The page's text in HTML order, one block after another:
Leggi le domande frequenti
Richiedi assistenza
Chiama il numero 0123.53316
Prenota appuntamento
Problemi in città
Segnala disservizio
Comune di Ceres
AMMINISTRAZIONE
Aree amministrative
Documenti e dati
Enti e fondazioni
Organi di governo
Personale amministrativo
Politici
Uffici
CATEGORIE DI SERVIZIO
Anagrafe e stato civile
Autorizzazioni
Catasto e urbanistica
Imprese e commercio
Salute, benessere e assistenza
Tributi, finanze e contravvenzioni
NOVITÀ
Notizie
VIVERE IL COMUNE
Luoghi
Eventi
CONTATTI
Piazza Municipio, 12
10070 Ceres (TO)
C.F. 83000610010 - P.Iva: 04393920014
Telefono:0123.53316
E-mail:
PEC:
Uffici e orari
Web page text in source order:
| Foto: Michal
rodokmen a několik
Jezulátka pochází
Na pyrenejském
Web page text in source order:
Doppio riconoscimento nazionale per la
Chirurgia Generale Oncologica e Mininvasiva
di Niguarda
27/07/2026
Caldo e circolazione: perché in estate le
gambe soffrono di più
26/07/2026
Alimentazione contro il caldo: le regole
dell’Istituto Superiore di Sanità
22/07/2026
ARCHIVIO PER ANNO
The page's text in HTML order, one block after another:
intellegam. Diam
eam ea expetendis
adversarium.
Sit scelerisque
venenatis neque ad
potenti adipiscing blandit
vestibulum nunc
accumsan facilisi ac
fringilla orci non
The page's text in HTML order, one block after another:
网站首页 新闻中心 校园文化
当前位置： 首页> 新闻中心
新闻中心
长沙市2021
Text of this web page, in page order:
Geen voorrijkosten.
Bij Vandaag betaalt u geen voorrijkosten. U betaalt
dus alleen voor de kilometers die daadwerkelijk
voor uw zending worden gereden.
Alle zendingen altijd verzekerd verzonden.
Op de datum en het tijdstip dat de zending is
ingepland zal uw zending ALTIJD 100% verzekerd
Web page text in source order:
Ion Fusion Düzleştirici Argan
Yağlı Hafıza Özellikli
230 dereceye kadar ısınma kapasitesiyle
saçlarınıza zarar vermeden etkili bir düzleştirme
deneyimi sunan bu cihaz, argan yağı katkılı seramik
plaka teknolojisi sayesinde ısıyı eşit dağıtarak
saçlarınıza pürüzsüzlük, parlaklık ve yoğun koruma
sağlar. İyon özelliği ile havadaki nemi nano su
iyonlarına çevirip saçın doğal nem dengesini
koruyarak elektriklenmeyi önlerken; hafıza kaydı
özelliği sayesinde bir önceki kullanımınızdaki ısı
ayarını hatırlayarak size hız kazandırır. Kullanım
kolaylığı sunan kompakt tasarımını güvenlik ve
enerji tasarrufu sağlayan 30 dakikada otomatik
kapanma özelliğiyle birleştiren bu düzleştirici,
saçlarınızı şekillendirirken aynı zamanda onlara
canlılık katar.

□ □ □ □ □

In full and without alteration, return every line above.

**OUTPUT OF THE TASK**
The page's text in HTML order, one block after another:
Leggi le domande frequenti
Richiedi assistenza
Chiama il numero 0123.53316
Prenota appuntamento
Problemi in città
Segnala disservizio
Comune di Ceres
AMMINISTRAZIONE
Aree amministrative
Documenti e dati
Enti e fondazioni
Organi di governo
Personale amministrativo
Politici
Uffici
CATEGORIE DI SERVIZIO
Anagrafe e stato civile
Autorizzazioni
Catasto e urbanistica
Imprese e commercio
Salute, benessere e assistenza
Tributi, finanze e contravvenzioni
NOVITÀ
Notizie
VIVERE IL COMUNE
Luoghi
Eventi
CONTATTI
Piazza Municipio, 12
10070 Ceres (TO)
C.F. 83000610010 - P.Iva: 04393920014
Telefono:0123.53316
E-mail:
PEC:
Uffici e orari
Web page text in source order:
| Foto: Michal
rodokmen a několik
Jezulátka pochází
Na pyrenejském
Web page text in source order:
Doppio riconoscimento nazionale per la
Chirurgia Generale Oncologica e Mininvasiva
di Niguarda
27/07/2026
Caldo e circolazione: perché in estate le
gambe soffrono di più
26/07/2026
Alimentazione contro il caldo: le regole
dell’Istituto Superiore di Sanità
22/07/2026
ARCHIVIO PER ANNO
The page's text in HTML order, one block after another:
intellegam. Diam
eam ea expetendis
adversarium.
Sit scelerisque
venenatis neque ad
potenti adipiscing blandit
vestibulum nunc
accumsan facilisi ac
fringilla orci non
The page's text in HTML order, one block after another:
网站首页 新闻中心 校园文化
当前位置： 首页> 新闻中心
新闻中心
长沙市2021
Text of this web page, in page order:
Geen voorrijkosten.
Bij Vandaag betaalt u geen voorrijkosten. U betaalt
dus alleen voor de kilometers die daadwerkelijk
voor uw zending worden gereden.
Alle zendingen altijd verzekerd verzonden.
Op de datum en het tijdstip dat de zending is
ingepland zal uw zending ALTIJD 100% verzekerd
Web page text in source order:
Ion Fusion Düzleştirici Argan
Yağlı Hafıza Özellikli
230 dereceye kadar ısınma kapasitesiyle
saçlarınıza zarar vermeden etkili bir düzleştirme
deneyimi sunan bu cihaz, argan yağı katkılı seramik
plaka teknolojisi sayesinde ısıyı eşit dağıtarak
saçlarınıza pürüzsüzlük, parlaklık ve yoğun koruma
sağlar. İyon özelliği ile havadaki nemi nano su
iyonlarına çevirip saçın doğal nem dengesini
koruyarak elektriklenmeyi önlerken; hafıza kaydı
özelliği sayesinde bir önceki kullanımınızdaki ısı
ayarını hatırlayarak size hız kazandırır. Kullanım
kolaylığı sunan kompakt tasarımını güvenlik ve
enerji tasarrufu sağlayan 30 dakikada otomatik
kapanma özelliğiyle birleştiren bu düzleştirici,
saçlarınızı şekillendirirken aynı zamanda onlara
canlılık katar.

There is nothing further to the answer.